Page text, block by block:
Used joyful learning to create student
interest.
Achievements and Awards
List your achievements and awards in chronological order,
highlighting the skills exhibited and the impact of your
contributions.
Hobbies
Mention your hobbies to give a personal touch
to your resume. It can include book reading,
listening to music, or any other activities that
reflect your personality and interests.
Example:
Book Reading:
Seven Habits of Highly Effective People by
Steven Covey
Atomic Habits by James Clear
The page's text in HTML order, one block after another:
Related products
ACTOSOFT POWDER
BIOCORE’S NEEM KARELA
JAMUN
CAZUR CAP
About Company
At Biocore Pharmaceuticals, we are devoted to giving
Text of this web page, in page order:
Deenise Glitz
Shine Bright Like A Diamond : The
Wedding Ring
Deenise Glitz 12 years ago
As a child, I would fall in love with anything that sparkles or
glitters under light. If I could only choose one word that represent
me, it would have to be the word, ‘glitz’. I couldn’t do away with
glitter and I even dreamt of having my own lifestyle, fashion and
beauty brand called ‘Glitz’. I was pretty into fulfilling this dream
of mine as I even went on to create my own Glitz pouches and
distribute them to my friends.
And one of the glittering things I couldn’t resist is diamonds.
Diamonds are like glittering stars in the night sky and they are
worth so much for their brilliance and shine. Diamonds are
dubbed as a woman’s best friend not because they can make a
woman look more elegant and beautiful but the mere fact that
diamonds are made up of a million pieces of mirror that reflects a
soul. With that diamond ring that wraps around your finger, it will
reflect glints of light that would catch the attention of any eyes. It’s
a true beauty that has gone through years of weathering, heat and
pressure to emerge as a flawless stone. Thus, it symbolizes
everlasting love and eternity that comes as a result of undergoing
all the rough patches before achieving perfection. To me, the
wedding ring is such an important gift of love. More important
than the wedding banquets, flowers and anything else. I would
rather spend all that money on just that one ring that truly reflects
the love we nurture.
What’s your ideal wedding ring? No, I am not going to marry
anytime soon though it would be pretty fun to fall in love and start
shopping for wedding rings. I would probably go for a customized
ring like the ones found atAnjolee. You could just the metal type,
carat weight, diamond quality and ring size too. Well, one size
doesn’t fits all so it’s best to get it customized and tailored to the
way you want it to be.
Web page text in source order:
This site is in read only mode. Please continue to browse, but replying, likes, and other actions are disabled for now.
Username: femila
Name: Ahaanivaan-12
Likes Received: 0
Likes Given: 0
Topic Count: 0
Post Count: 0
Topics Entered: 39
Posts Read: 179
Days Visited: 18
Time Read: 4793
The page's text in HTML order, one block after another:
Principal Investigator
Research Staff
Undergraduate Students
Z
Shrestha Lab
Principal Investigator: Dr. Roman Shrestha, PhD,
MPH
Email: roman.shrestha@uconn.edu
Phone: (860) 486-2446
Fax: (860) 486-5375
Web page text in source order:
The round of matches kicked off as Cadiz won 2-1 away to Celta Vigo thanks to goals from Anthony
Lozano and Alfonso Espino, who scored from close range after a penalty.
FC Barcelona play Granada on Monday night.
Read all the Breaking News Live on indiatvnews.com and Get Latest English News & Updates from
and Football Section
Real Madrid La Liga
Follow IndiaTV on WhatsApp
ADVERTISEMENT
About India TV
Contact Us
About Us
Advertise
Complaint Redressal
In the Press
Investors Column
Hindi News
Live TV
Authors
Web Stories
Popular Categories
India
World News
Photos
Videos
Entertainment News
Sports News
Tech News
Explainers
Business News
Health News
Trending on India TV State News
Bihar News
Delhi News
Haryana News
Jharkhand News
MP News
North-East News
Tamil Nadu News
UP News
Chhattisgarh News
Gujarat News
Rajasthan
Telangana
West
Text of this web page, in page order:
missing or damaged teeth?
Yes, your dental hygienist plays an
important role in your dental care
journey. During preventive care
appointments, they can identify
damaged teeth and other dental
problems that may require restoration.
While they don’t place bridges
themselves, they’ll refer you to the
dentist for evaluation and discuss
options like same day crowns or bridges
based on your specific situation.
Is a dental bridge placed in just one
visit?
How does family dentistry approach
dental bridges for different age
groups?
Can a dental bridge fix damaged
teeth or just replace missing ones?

WHAT THE EXERCISE ASKS: From the records above, print only the lines between the one holding "Steven Covey" and the one holding "shopping for wedding", inclusive, exactly as they stand.

TASK SOLUTION:
Steven Covey
Atomic Habits by James Clear
The page's text in HTML order, one block after another:
Related products
ACTOSOFT POWDER
BIOCORE’S NEEM KARELA
JAMUN
CAZUR CAP
About Company
At Biocore Pharmaceuticals, we are devoted to giving
Text of this web page, in page order:
Deenise Glitz
Shine Bright Like A Diamond : The
Wedding Ring
Deenise Glitz 12 years ago
As a child, I would fall in love with anything that sparkles or
glitters under light. If I could only choose one word that represent
me, it would have to be the word, ‘glitz’. I couldn’t do away with
glitter and I even dreamt of having my own lifestyle, fashion and
beauty brand called ‘Glitz’. I was pretty into fulfilling this dream
of mine as I even went on to create my own Glitz pouches and
distribute them to my friends.
And one of the glittering things I couldn’t resist is diamonds.
Diamonds are like glittering stars in the night sky and they are
worth so much for their brilliance and shine. Diamonds are
dubbed as a woman’s best friend not because they can make a
woman look more elegant and beautiful but the mere fact that
diamonds are made up of a million pieces of mirror that reflects a
soul. With that diamond ring that wraps around your finger, it will
reflect glints of light that would catch the attention of any eyes. It’s
a true beauty that has gone through years of weathering, heat and
pressure to emerge as a flawless stone. Thus, it symbolizes
everlasting love and eternity that comes as a result of undergoing
all the rough patches before achieving perfection. To me, the
wedding ring is such an important gift of love. More important
than the wedding banquets, flowers and anything else. I would
rather spend all that money on just that one ring that truly reflects
the love we nurture.
What’s your ideal wedding ring? No, I am not going to marry
anytime soon though it would be pretty fun to fall in love and start
shopping for wedding rings. I would probably go for a customized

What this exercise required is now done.